When we bought our house, we really liked the fireplace in the bedroom. Or maybe I should say that we liked the idea of it. What we didn’t like was the outdated, beat-up unit that was currently in the wall. We also weren’t too thrilled that the model was a direct vent gas fireplace, which isn’t just unsafe, as everyone rushed to tell us – it’s also against building code, even here in New Hampshire, the “Live Free or Die” state.
First let me say, I don’t think I had a firm grasp on what the project would entail before I started. This wouldn’t be a quick out with the old, in with the new swap, but a multi-faceted job that would require several skills which I did not yet have. So the first logical step would be doing some research, self-education and planning, right? Yes. Yes it would. Is that what I did? No, it was not. Because I am me, and in my world (ie. when I’m working on a project by myself that makes me emperor by default) I make the rules.

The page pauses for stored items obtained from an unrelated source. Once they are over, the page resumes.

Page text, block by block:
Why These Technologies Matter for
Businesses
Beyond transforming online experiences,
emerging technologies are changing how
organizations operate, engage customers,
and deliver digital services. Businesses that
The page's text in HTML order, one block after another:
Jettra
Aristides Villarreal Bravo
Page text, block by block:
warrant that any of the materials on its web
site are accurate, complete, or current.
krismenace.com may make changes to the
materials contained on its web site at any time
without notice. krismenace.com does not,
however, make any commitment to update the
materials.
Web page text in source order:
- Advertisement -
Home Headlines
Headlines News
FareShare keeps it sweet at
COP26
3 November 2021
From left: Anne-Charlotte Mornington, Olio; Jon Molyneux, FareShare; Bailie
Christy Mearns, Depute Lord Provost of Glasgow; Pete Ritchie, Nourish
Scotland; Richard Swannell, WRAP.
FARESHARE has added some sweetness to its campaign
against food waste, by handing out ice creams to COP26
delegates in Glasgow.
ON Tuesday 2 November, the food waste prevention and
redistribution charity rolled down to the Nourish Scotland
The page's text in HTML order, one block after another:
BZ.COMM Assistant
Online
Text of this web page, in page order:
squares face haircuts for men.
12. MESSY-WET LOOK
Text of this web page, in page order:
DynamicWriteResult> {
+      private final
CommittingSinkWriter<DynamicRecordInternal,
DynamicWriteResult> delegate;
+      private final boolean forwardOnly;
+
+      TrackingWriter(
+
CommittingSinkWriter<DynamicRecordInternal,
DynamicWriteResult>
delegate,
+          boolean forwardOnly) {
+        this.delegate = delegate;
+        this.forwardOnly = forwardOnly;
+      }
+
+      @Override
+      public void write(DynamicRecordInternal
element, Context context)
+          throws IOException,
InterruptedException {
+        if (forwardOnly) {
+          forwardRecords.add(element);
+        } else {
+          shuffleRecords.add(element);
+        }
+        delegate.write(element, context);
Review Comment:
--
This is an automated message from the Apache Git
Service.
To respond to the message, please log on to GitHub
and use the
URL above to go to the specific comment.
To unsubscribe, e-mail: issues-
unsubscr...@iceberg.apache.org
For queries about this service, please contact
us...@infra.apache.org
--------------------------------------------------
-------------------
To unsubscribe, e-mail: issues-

So, Step 1: Demo – Demolition is the first step for several reason, all of which make perfect sense to me. For one, starting a project by having some fun gets things started right. For two, once you demo, you can’t change your mind. There’s no going back. Once there’s a hole in your wall, something has to be done about it. So with my husband’s help, we pulled the old unit out, which meant pulling the stone strips that framed the old fireplace off the wall. FYI – the stone had been stuck to the wall using some extraterrestrial glue which was crazy strong and tore chunks out of the drywall. I’d love to get my hands on a tube of that stuff, so Alf, if you’re listening . . . 
Step 2: This is the ‘reality strikes’ phase and it just might be the scariest step of all. It involves staring at the big hole you just made in the wall, and realizing that you’re the one who has to do something about it. So I put in the new electric model, which was quite a bit smaller than the original unit, and stared at the empty space around it. Then I turned the fireplace off and on a bunch of times for inspiration, so I could imagine how nice it would (hopefully) look when I was done. When it became apparent that the blank space wasn’t going to magically fill itself in for me, I reluctantly moved on.
Step 3: I bought some drywall, joint compound and drywall tape (which isn’t really tape at all – it’s paper with no sticky side – who knew?). I also bought a brand new utility knife. This one had never tasted blood before, and I’m happy to say it still hasn’t. My last one was like that bloodthirsty plant in Little Shop of Horrors. I can’t tell you what a relief it was to use a knife without hearing it say, “Feed me, Shannon.” I’m not one of those people who watch youtubes to see how to do something. I like to read how, and see step by step pictures. I used this LINK to learn how to drywall. I even cut it out in one piece with little rectangular ears on it to fix the drywall that was ripped of by the glue. It was perfect. Until I bent down to get the drywall tape and it fell on my head and broke. Go figure. I used the broken pieces and it turned out just fine. (NOTE – I knew I was going to tile over the area, so I did not have to be concerned with doing the neatest job, as you can see.) 
Step 4: After I admired my drywall job for a week, reveling in all my drywall handyman glory, it was time to learn how to tile. I used this LINK for the basics. Then I went to my local hardware store and found the perfect tile. Or, at least, the tile I really wanted to
use. The catch – it was backsplash tile, and had interlocking edges. It was also made of stone. The interlocking ends meant that I would have to cut the ends off the tiles for my edges. The stone meant that it would have to be cut with a saw. The saw meant either buying or renting a piece of equipment that I wasn’t willing to spend money on. So I settled. I found square sheets of mosaic stone tile that would not need cutting. Tiling
wasn’t as hard as I thought it would be. It was actually pretty easy until I got to the grouting part. For some
reason the grout was flinging around the
room like I was a monkey with a pitcher’s arm. This being a bedroom and not a shower, I really wanted to keep the clean-up to a minimum, so I used my hand to apply it. Maybe not the best idea, but it kept the fling radius to a minimum. My last remark about tiling is that scrubbing the grout off of the tops of stone tiles, with all their porous little clefts and crevices, was not the most enjoyable hour of my life. I imagine that it’s much easier to clean porcelain or ceramic tiles. 
Step 5: The last thing that remains to be done is to capture anybody with eyes that you can get your hands on and make them admire your handy work. This step would be easier if my emperor status and power extended beyond the realms of my own imagination, but they don’t. Just for the record, my dogs think I did a fantastic job, but prefer my kitchen adventures.